**RECORDS:**
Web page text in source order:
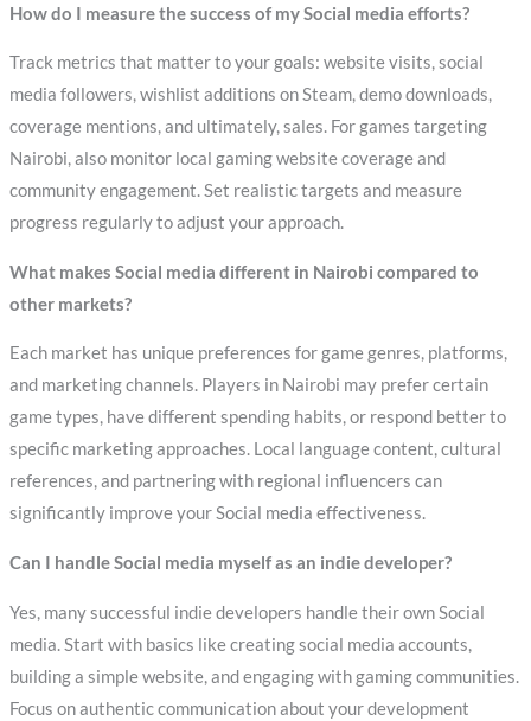
How do I measure the success of my Social media efforts?
Track metrics that matter to your goals: website visits, social
media followers, wishlist additions on Steam, demo downloads,
coverage mentions, and ultimately, sales. For games targeting
Nairobi, also monitor local gaming website coverage and
community engagement. Set realistic targets and measure
progress regularly to adjust your approach.
What makes Social media different in Nairobi compared to
other markets?
Each market has unique preferences for game genres, platforms,
and marketing channels. Players in Nairobi may prefer certain
game types, have different spending habits, or respond better to
specific marketing approaches. Local language content, cultural
references, and partnering with regional influencers can
significantly improve your Social media effectiveness.
Can I handle Social media myself as an indie developer?
Yes, many successful indie developers handle their own Social
media. Start with basics like creating social media accounts,
building a simple website, and engaging with gaming communities.
Focus on authentic communication about your development
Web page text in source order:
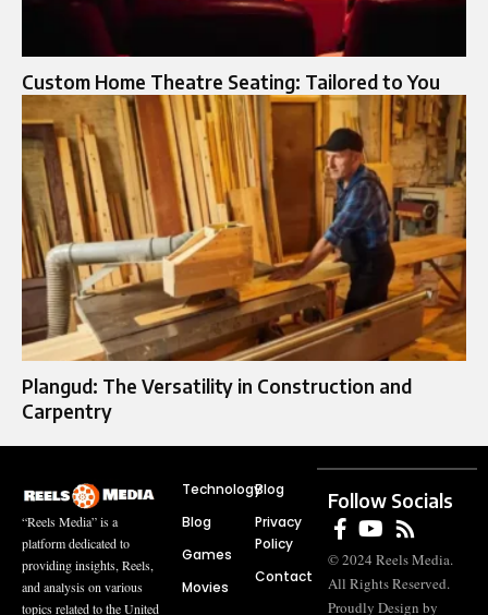
Custom Home Theatre Seating: Tailored to You
Plangud: The Versatility in Construction and
Carpentry
“Reels Media” is a
platform dedicated to
providing insights, Reels,
and analysis on various
topics related to the United
Technology
Blog
Games
Movies
Blog
Privacy
Policy
Contact
Follow Socials
© 2024 Reels Media.
All Rights Reserved.
Proudly Design by
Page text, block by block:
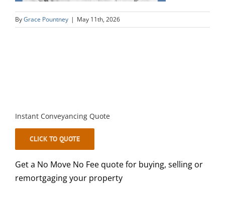
ByGrace Pountney | May 11th, 2026
Instant Conveyancing Quote
CLICK TO QUOTE
Get a No Move No Fee quote for buying, selling or
remortgaging your property
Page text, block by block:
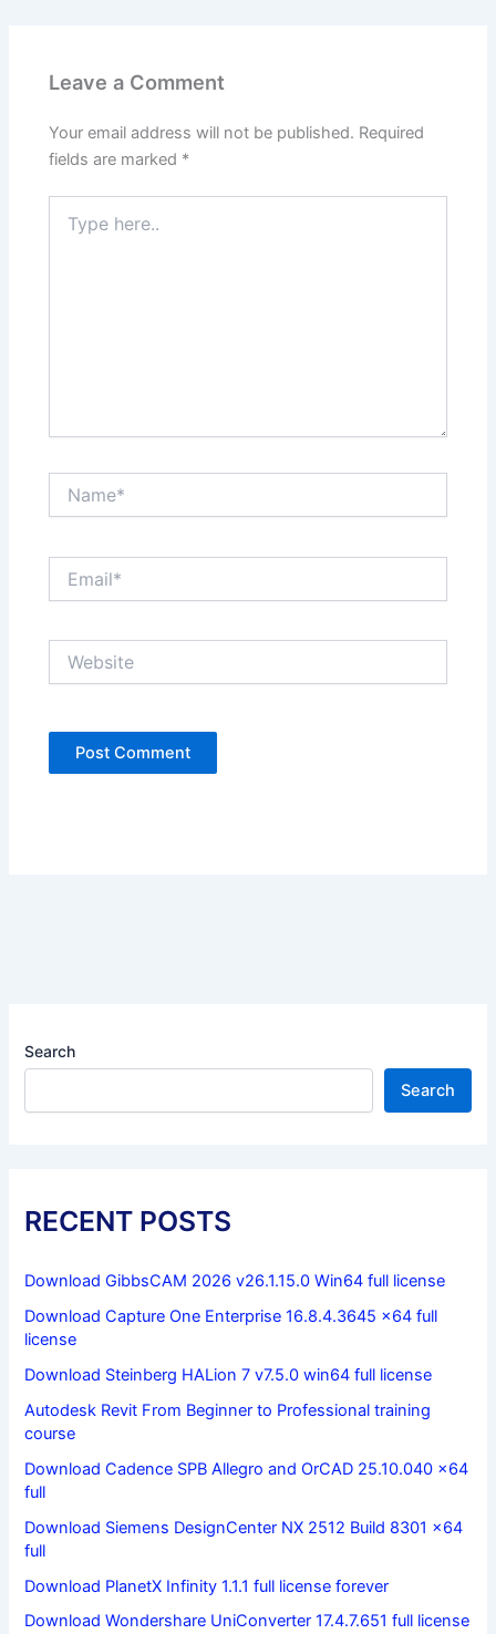
Leave a Comment
Your email address will not be published. Required
fields are marked *
here..
Search
Search
RECENT POSTS
Download GibbsCAM 2026 v26.1.15.0 Win64 full license
Download Capture One Enterprise 16.8.4.3645 x64 full
license
Download Steinberg HALion 7 v7.5.0 win64 full license
Autodesk Revit From Beginner to Professional training
course
Download Cadence SPB Allegro and OrCAD 25.10.040 x64
full
Download Siemens DesignCenter NX 2512 Build 8301 x64
full
Download PlanetX Infinity 1.1.1 full license forever
Download Wondershare UniConverter 17.4.7.651 full license
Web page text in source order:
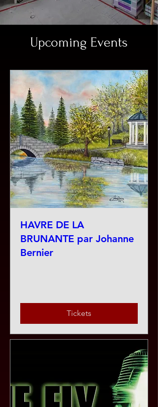
Upcoming Events
HAVRE DE LA
BRUNANTE par Johanne
Bernier
Tickets
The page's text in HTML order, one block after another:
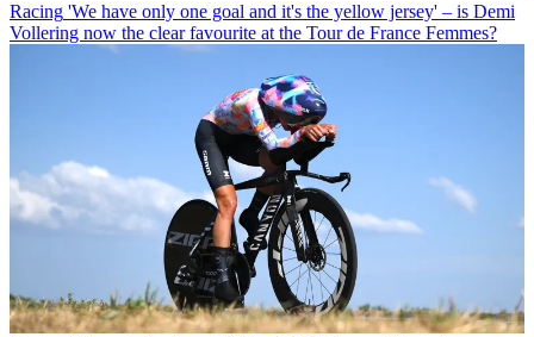
Racing 'We have only one goal and it's the yellow jersey' – is Demi
Vollering now the clear favourite at the Tour de France Femmes?
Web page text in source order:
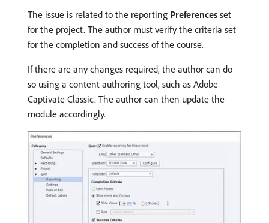
The issue is related to the reporting Preferences set
for the project. The author must verify the criteria set
for the completion and success of the course.
If there are any changes required, the author can do
so using a content authoring tool, such as Adobe
Captivate Classic. The author can then update the
module accordingly.
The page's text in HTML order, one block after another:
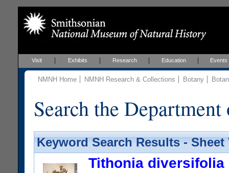
Visit Exhibits Research Education Events
NMNH Home NMNH Research & Collections Botany
Search the
Keyword Search Results - Sheet
Tithonia diversifolia
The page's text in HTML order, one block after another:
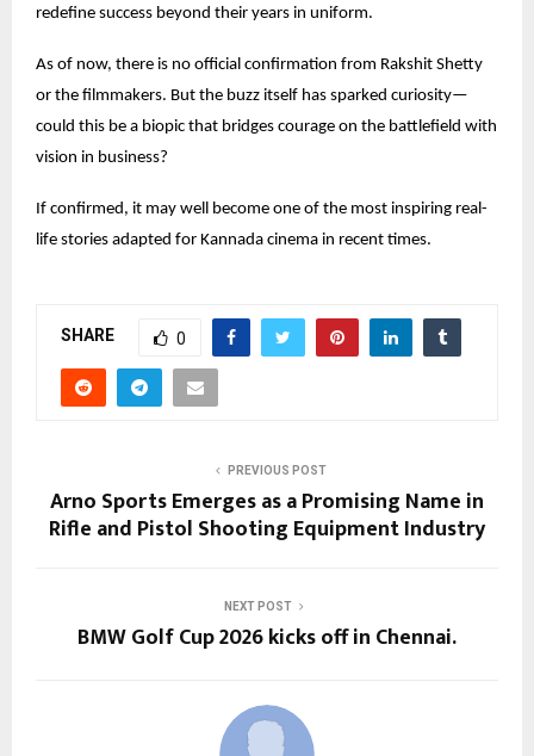
redefine success beyond their years in uniform.
As of now, there is no official confirmation from Rakshit Shetty
or the filmmakers. But the buzz itself has sparked curiosity—
could this be a biopic that bridges courage on the battlefield with
vision in business?
If confirmed, it may well become one of the most inspiring real-
life stories adapted for Kannada cinema in recent times.
SHARE 0
PREVIOUS POST
Arno Sports Emerges as a Promising Name in
Rifle and Pistol Shooting Equipment Industry
NEXT POST
BMW Golf Cup 2026 kicks off in Chennai.

**TASK GOAL:**
Report how many lines in the material above include "Reels", and give no other words.

**YOUR RESPONSE:**
3